→ EXERCISE BRIEF: Leave every picture out, and retype all the remaining records exactly.

*** DATA EXTRACT ***

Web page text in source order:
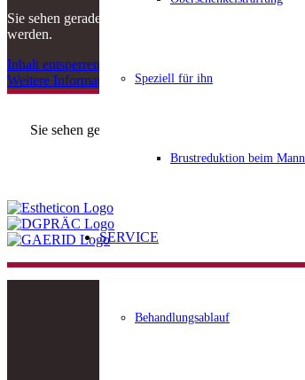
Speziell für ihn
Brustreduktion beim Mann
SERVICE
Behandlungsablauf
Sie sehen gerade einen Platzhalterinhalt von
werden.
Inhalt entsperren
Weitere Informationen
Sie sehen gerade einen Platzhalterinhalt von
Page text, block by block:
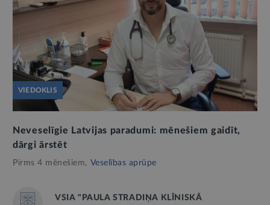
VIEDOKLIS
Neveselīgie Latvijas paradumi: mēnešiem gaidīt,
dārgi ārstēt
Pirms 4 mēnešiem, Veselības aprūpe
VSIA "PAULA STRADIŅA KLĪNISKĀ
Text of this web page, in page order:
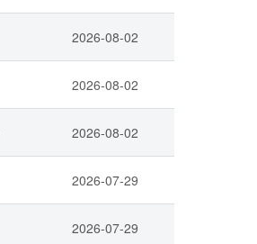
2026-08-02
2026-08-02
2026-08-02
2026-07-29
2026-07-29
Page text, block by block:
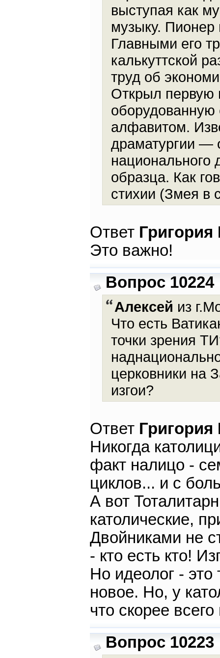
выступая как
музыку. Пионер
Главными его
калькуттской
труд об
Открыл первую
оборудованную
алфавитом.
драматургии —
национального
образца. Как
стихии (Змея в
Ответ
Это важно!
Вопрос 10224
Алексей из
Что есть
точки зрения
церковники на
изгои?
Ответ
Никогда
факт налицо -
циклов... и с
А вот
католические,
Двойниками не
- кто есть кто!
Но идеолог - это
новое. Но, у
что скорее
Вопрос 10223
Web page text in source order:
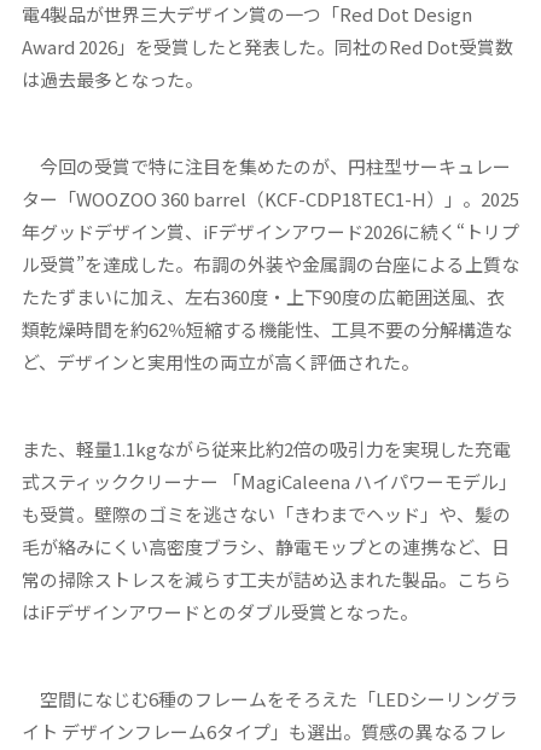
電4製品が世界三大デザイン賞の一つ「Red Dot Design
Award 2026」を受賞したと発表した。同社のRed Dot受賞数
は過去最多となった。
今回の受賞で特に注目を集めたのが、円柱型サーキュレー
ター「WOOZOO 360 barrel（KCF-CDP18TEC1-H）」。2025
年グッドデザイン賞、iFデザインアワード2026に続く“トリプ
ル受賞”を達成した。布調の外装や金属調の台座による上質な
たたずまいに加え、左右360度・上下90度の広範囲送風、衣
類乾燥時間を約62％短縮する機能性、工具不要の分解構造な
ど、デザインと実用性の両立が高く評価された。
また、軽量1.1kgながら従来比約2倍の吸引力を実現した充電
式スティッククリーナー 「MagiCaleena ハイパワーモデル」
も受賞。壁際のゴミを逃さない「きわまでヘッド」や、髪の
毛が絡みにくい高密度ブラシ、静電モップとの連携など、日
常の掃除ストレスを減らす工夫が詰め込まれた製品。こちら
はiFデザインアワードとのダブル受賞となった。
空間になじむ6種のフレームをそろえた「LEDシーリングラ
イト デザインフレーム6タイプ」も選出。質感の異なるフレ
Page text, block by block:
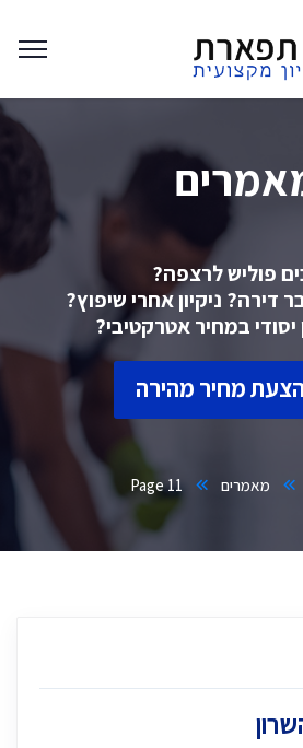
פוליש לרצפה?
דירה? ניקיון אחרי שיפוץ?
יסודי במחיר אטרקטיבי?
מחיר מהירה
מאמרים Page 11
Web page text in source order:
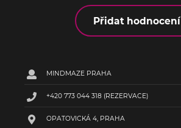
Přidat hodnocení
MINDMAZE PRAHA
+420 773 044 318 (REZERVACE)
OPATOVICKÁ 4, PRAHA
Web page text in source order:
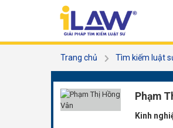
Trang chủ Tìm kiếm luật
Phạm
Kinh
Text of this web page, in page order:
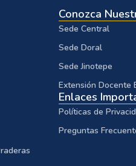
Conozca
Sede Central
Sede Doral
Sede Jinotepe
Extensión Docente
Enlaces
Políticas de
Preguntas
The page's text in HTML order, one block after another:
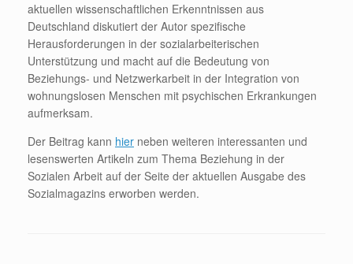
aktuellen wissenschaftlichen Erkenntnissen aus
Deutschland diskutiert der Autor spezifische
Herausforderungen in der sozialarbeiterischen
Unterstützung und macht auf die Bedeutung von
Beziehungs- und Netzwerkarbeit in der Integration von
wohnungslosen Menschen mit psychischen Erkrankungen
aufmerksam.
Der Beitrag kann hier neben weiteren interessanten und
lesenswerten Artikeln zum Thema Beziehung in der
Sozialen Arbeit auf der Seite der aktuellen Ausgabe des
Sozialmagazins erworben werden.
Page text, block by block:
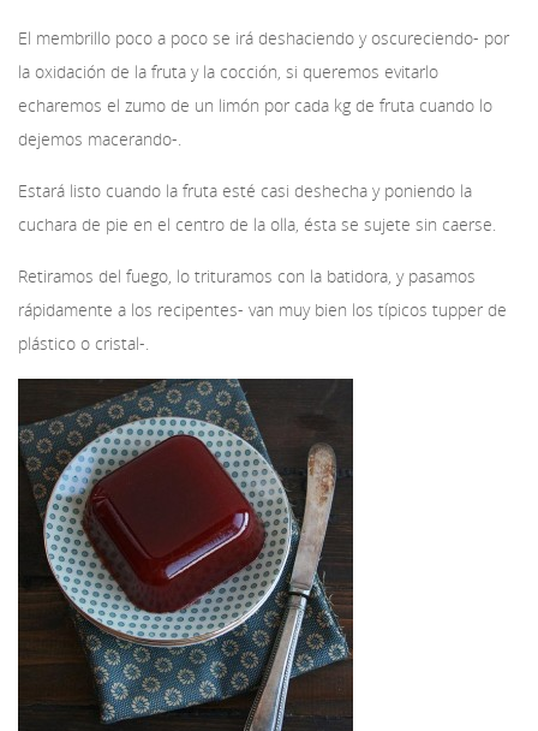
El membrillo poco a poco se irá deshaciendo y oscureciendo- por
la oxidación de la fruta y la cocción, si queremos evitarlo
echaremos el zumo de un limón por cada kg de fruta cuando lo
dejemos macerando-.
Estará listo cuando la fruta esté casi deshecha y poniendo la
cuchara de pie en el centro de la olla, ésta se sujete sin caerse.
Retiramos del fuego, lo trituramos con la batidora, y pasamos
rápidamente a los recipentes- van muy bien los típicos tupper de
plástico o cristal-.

*** End of DATA EXTRACT ***

→ ANSWER AREA:
Web page text in source order:
Speziell für ihn
Brustreduktion beim Mann
SERVICE
Behandlungsablauf
Sie sehen gerade einen Platzhalterinhalt von
werden.
Inhalt entsperren
Weitere Informationen
Sie sehen gerade einen Platzhalterinhalt von
Page text, block by block:
VIEDOKLIS
Neveselīgie Latvijas paradumi: mēnešiem gaidīt,
dārgi ārstēt
Pirms 4 mēnešiem, Veselības aprūpe
VSIA "PAULA STRADIŅA KLĪNISKĀ
Text of this web page, in page order:
2026-08-02
2026-08-02
2026-08-02
2026-07-29
2026-07-29
Page text, block by block:
выступая как
музыку. Пионер
Главными его
калькуттской
труд об
Открыл первую
оборудованную
алфавитом.
драматургии —
национального
образца. Как
стихии (Змея в
Ответ
Это важно!
Вопрос 10224
Алексей из
Что есть
точки зрения
церковники на
изгои?
Ответ
Никогда
факт налицо -
циклов... и с
А вот
католические,
Двойниками не
- кто есть кто!
Но идеолог - это
новое. Но, у
что скорее
Вопрос 10223
Web page text in source order:
電4製品が世界三大デザイン賞の一つ「Red Dot Design
Award 2026」を受賞したと発表した。同社のRed Dot受賞数
は過去最多となった。
今回の受賞で特に注目を集めたのが、円柱型サーキュレー
ター「WOOZOO 360 barrel（KCF-CDP18TEC1-H）」。2025
年グッドデザイン賞、iFデザインアワード2026に続く“トリプ
ル受賞”を達成した。布調の外装や金属調の台座による上質な
たたずまいに加え、左右360度・上下90度の広範囲送風、衣
類乾燥時間を約62％短縮する機能性、工具不要の分解構造な
ど、デザインと実用性の両立が高く評価された。
また、軽量1.1kgながら従来比約2倍の吸引力を実現した充電
式スティッククリーナー 「MagiCaleena ハイパワーモデル」
も受賞。壁際のゴミを逃さない「きわまでヘッド」や、髪の
毛が絡みにくい高密度ブラシ、静電モップとの連携など、日
常の掃除ストレスを減らす工夫が詰め込まれた製品。こちら
はiFデザインアワードとのダブル受賞となった。
空間になじむ6種のフレームをそろえた「LEDシーリングラ
イト デザインフレーム6タイプ」も選出。質感の異なるフレ
Page text, block by block:
פוליש לרצפה?
דירה? ניקיון אחרי שיפוץ?
יסודי במחיר אטרקטיבי?
מחיר מהירה
מאמרים Page 11
Web page text in source order:
Přidat hodnocení
MINDMAZE PRAHA
+420 773 044 318 (REZERVACE)
OPATOVICKÁ 4, PRAHA
Web page text in source order:
Trang chủ Tìm kiếm luật
Phạm
Kinh
Text of this web page, in page order:
Conozca
Sede Central
Sede Doral
Sede Jinotepe
Extensión Docente
Enlaces
Políticas de
Preguntas
The page's text in HTML order, one block after another:
aktuellen wissenschaftlichen Erkenntnissen aus
Deutschland diskutiert der Autor spezifische
Herausforderungen in der sozialarbeiterischen
Unterstützung und macht auf die Bedeutung von
Beziehungs- und Netzwerkarbeit in der Integration von
wohnungslosen Menschen mit psychischen Erkrankungen
aufmerksam.
Der Beitrag kann hier neben weiteren interessanten und
lesenswerten Artikeln zum Thema Beziehung in der
Sozialen Arbeit auf der Seite der aktuellen Ausgabe des
Sozialmagazins erworben werden.
Page text, block by block:
El membrillo poco a poco se irá deshaciendo y oscureciendo- por
la oxidación de la fruta y la cocción, si queremos evitarlo
echaremos el zumo de un limón por cada kg de fruta cuando lo
dejemos macerando-.
Estará listo cuando la fruta esté casi deshecha y poniendo la
cuchara de pie en el centro de la olla, ésta se sujete sin caerse.
Retiramos del fuego, lo trituramos con la batidora, y pasamos
rápidamente a los recipentes- van muy bien los típicos tupper de
plástico o cristal-.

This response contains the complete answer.